Extracted records

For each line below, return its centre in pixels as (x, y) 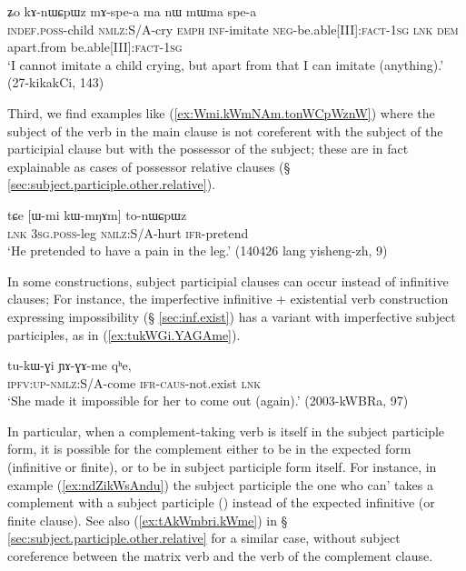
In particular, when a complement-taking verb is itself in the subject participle (226, 431)
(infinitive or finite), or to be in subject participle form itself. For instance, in (222, 467)
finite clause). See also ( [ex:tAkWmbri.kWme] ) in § (148, 520)
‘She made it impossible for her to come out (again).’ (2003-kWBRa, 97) (208, 401)
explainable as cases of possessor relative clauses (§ (149, 166)
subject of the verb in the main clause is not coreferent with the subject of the (225, 130)
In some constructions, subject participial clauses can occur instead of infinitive (228, 280)
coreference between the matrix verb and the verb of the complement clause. (220, 556)

(WHAT TO PRODUCE) The range runs from the line with "subject of the verb" to the last line of the entries above, both included. Restate it word for word.

(OUTPUT FOR THIS TASK)
subject of the verb in the main clause is not coreferent with the subject of the (225, 130)
In some constructions, subject participial clauses can occur instead of infinitive (228, 280)
coreference between the matrix verb and the verb of the complement clause. (220, 556)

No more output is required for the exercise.